Após um longo período de pandemia, o Governo do Estado de Santa Catarina fez um repasse de R$1,4 milhão para a implantação de uma Unidade de Terapia Intensiva (UTI) para tratar os casos graves da covid-19 no Hospital e Maternidade Dona Lisette em Taió. Depois de adaptações e compra de equipamentos a unidade está pronta para atender a demanda e começará a operar no próximo mês.

De acordo com o prefeito do município, Horst Alexandre Purnhagen, o Estado fez o repasse para aquisição das camas e todos os aparelhos necessários para 10 leitos, que estão sendo instalados na ala onde funcionava a maternidade algum tempo atrás. Os atendimentos começarão a operar no dia 1º em uma fase de testes, ou seja, com um número mais baixo de pacientes e a partir do dia 8, será definitivo, podendo ter maior parte da capacidade ocupada.

“Com essa conquista a região do Vale-Oeste passa a ter relevância na área da Saúde porque estávamos esquecidos e todas as demandas de saúde mais sérias, complicadas a gente precisava se deslocar para outras regiões”, destaca.

A promessa é de que os leitos continuem em pleno funcionamento mesmo depois da pandemia e que eles sejam apenas trocados de lugar quando o anexo de quase cinco mil metros quadrados estiver pronto. “A gente tem a palavra do secretário de Saúde do Estado, André Motta Ribeiro, para mantê-los de forma permanente. Depois que a pandemia acabar eles serão usados para tratar pessoas com outros tipos de comorbidades”, comenta.

Projeto de ampliação aprovado

Alguns meses atrás foi anunciada a conclusão do projeto de implantação de uma UTI. Para dar continuidade ao projeto, a Vigilância Sanitária do Estado solicitou algumas mudanças na planta, que foram feitas e depois reapresentadas. O projeto já foi aprovado e agora o processo de licitação para construção da ala deve ser iniciado.

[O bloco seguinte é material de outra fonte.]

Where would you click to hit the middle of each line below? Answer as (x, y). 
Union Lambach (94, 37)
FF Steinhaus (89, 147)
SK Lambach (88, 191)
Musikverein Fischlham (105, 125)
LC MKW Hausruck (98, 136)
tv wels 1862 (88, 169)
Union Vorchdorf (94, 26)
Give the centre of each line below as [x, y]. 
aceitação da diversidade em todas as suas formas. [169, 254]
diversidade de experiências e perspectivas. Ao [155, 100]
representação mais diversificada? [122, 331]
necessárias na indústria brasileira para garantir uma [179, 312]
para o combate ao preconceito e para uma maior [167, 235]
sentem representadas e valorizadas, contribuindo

O prefeito do município ficou encarregado de buscar os recursos para execução da obra. Ele explica que a verba para construção deve ser repassada de forma gradativa, em etapas e que a prefeitura irá fiscalizar a aplicação do dinheiro. O anexo que deve começar a ser construído esse ano terá mais de cinco mil metros quadrados e vai dobrar a área que a unidade ocupa atualmente.

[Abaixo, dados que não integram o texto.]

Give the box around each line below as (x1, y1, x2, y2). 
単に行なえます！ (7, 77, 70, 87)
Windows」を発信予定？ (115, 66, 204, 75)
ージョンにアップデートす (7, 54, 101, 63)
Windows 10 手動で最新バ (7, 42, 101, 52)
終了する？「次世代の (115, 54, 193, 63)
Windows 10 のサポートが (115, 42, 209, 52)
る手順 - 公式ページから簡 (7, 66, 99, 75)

O investimento inicial deve ser de R$ 6 milhões, sendo metade do valor oriundo do Governo do Estado, R$ 2 milhões que serão destinados pelo deputado estadual Jerry Comper (MDB) e R$ 1 milhão do deputado Sergio Motta (Republicanos). Depois da UTI implantada, o Estado deve destinar mensalmente em torno de R$ 480 mil para custeio.

Embora não exista um cronograma, Horst acredita que toda a ala deve ficar pronta em aproximadamente três anos. “São 5,500 metros quadrados de área nova, ou seja, a unidade mais que dobra de tamanho. Ela tem 37 leitos e vai para 110 aproximadamente. A partir do momento que tiver a ala nova, ele se torna um regional. Isso vai desafogar o Hospital Regional em Rio do Sul. Muitas vezes o taioense precisa de uma vaga de UTI e não encontra, precisa ir para mais longe, então o objetivo final é trazer mais qualidade de vida, esperança, para que em casos de urgência a pessoa tenha mais chances de sobreviver”, finaliza.